Zimbabwe's Ncube Touts Economy Amid Shortages, Inflation Surge

(Bloomberg) -- Zimbabwe’s Finance Minister Mthuli Ncube touted the health of his country’s economy even as the southern African nation experiences fuel shortages and the highest inflation rate since 2008.

The government has put in place measures to liberalize the currency, curb spending and improve the management of state-owned companies he said in an interview with Bloomberg TV in Washington. Last month the country scrapped its insistence that local securities known as bond notes and their electronic equivalent trade at par with the dollar and allowed them to be exchanged in an inter-bank market that has seen the rate oscillate at about 2.5 to the dollar.

“Zimbabwe is certainly on its way to a better place on the fiscal front because we are managing to walk the talk,” he said in an upbeat interview. “Zimbabwe is the cheapest buy in Africa and it has just gotten cheaper. I think we are back in the game.”

While Zimbabwe’s finances have improved, with the government recording an average monthly budget surplus of around $100 million for the last four months, according to Ncube, that isn’t evident on the street. In January the government more than doubled fuel prices, sparking the worst urban riots since 1995, and state teachers and doctors went on strike over pay. In addition to fuel, staples like bread are also in short supply.

Inflation, which peaked at an estimated 500 billion percent in 2008, has risen sharply to 56.9 percent in January. In reality the price growth is probably significantly faster, according to Steve H. Hanke, a professor of applied economics at Johns Hopkins University in Baltimore. That’s because most commerce takes place at the black-market exchange rate, which is currently between 3.41 and 3.55 local currency units to the dollar.

Ncube, an academic who has lectured at the University of Oxford, was appointed to the post by President Emmerson Mnangagwa in September as part of a bid to kickstart a moribund economy that stagnated during the rule of former President Robert Mugabe.

The liberalizing of the currency will allow Zimbabwe “to introduce proper monetary policy” and eventually inflation targeting, he said.

“Given what’s going on it’s difficult to see how this is going to happen,” Jee-A van der Linde, an economist at NKC African Economics, said by phone. “They don’t have the legitimacy or the policy tools in place to make this feasible.”

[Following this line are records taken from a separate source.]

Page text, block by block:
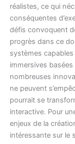
réalistes, ce qui
conséquentes
défis convoquent
progrès dans ce
systèmes
immersives
nombreuses
ne peuvent
pourrait se
interactive. Pour
enjeux de la
intéressante sur le
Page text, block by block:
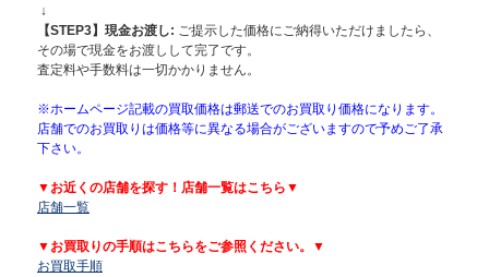
↓
【STEP3】現金お渡し: ご提示した価格にご納得いただけましたら、
その場で現金をお渡しして完了です。
査定料や手数料は一切かかりません。
※ホームページ記載の買取価格は郵送でのお買取り価格になります。
店舗でのお買取りは価格等に異なる場合がございますので予めご了承
下さい。
▼お近くの店舗を探す！店舗一覧はこちら▼
店舗一覧
▼お買取りの手順はこちらをご参照ください。▼
お買取手順
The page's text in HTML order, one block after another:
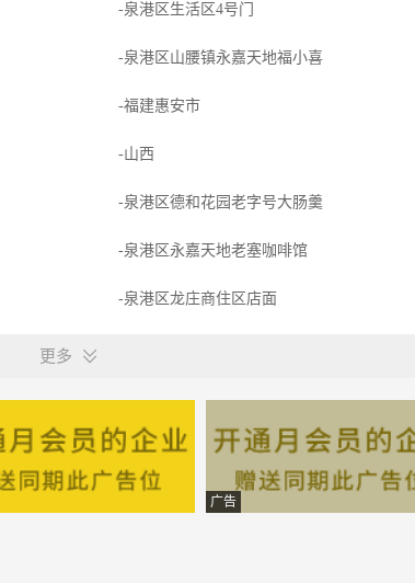
-泉港区生活区4号门
-泉港区山腰镇永嘉天地福小喜
-福建惠安市
-山西
-泉港区德和花园老字号大肠羹
-泉港区永嘉天地老塞咖啡馆
-泉港区龙庄商住区店面
-山腰奇美广场醉得意
-泉港区东方帝景
更多
广告
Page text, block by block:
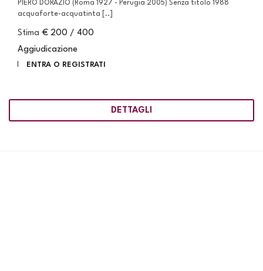
PIERO DORAZIO (Roma 1927 - Perugia 2005) Senza titolo 1988
acquaforte-acquatinta [..]
Stima € 200 / 400
Aggiudicazione
ENTRA O REGISTRATI
DETTAGLI

Ncube said the volume of currency traded on the inter-bank market will be publicly disclosed and that $7.5 million traded last week. So far the central bank has not disclosed these volumes.

“We have to disclose that because that’s key to the understanding of the market micro-structure,” Ncube said. “Government will not be a participant. We should stay out, otherwise we will distort the market.”